+++ Records shown

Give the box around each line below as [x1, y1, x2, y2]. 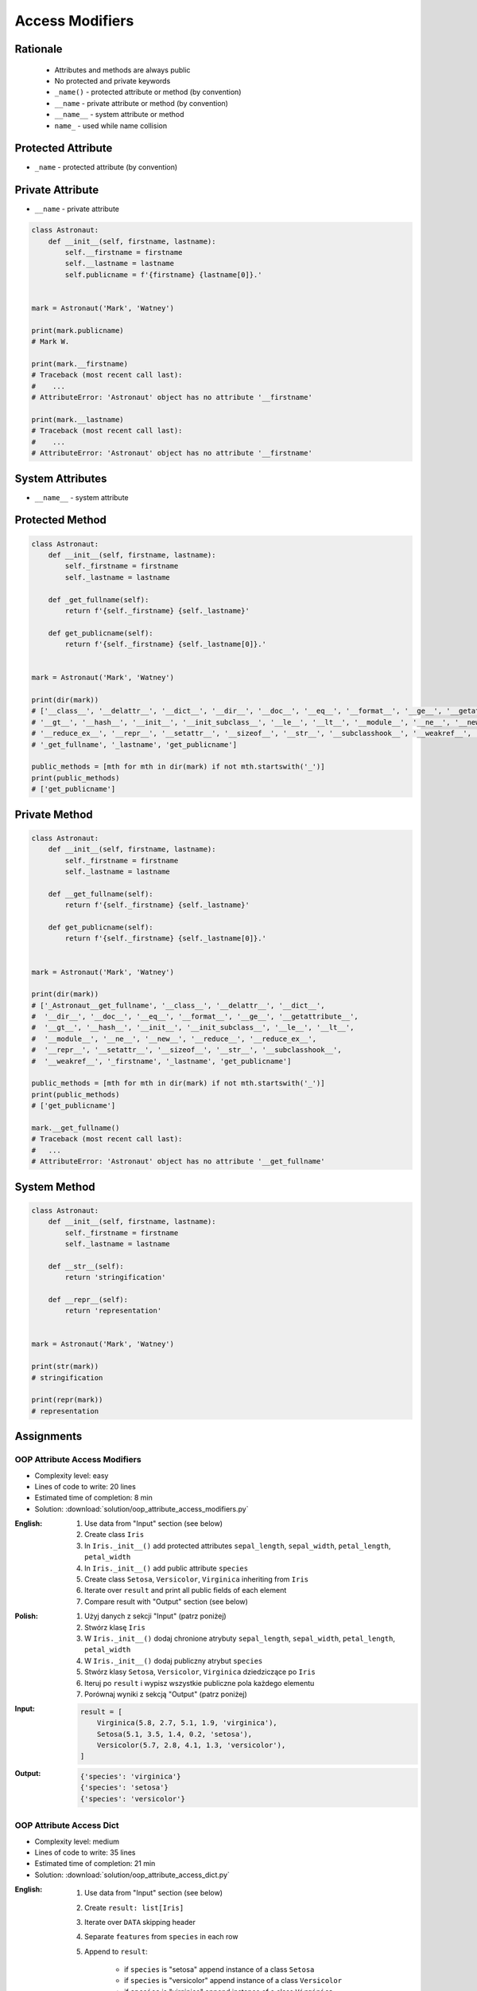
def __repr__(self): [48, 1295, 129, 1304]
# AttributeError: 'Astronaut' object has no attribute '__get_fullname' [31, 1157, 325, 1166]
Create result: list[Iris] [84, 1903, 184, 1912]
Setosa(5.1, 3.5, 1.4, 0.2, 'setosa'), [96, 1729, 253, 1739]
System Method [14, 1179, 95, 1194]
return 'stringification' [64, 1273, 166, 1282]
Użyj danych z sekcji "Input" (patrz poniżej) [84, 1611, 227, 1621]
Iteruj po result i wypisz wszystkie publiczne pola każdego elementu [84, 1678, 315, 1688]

++++++
+++ Records shown

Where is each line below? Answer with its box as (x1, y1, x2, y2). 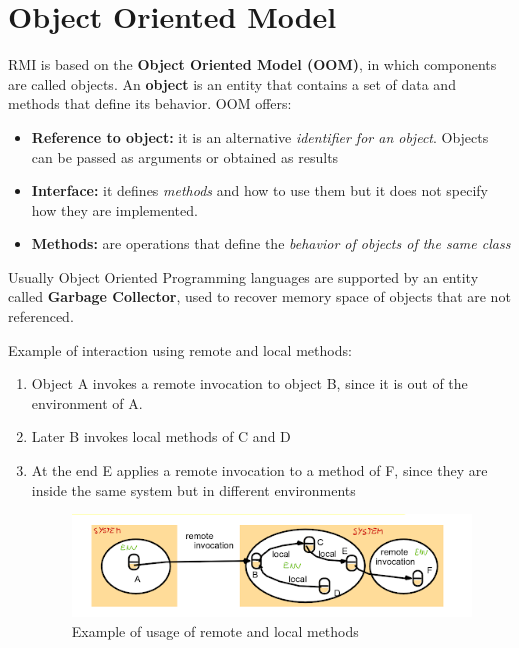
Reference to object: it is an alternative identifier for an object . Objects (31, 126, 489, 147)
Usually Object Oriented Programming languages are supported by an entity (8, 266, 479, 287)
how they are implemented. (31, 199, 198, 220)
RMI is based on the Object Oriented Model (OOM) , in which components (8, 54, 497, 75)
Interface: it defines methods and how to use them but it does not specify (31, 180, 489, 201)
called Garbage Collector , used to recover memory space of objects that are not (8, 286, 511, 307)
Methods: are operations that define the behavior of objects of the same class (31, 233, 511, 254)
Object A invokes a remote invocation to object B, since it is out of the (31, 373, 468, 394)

++++++

_Exercise details_
Give again exactly, and only, the lines above starting at the one with "Create result: list[Iris]" and ending at the one with "Iteruj po result".

_Reply_
Create result: list[Iris] [84, 1903, 184, 1912]
Setosa(5.1, 3.5, 1.4, 0.2, 'setosa'), [96, 1729, 253, 1739]
System Method [14, 1179, 95, 1194]
return 'stringification' [64, 1273, 166, 1282]
Użyj danych z sekcji "Input" (patrz poniżej) [84, 1611, 227, 1621]
Iteruj po result i wypisz wszystkie publiczne pola każdego elementu [84, 1678, 315, 1688]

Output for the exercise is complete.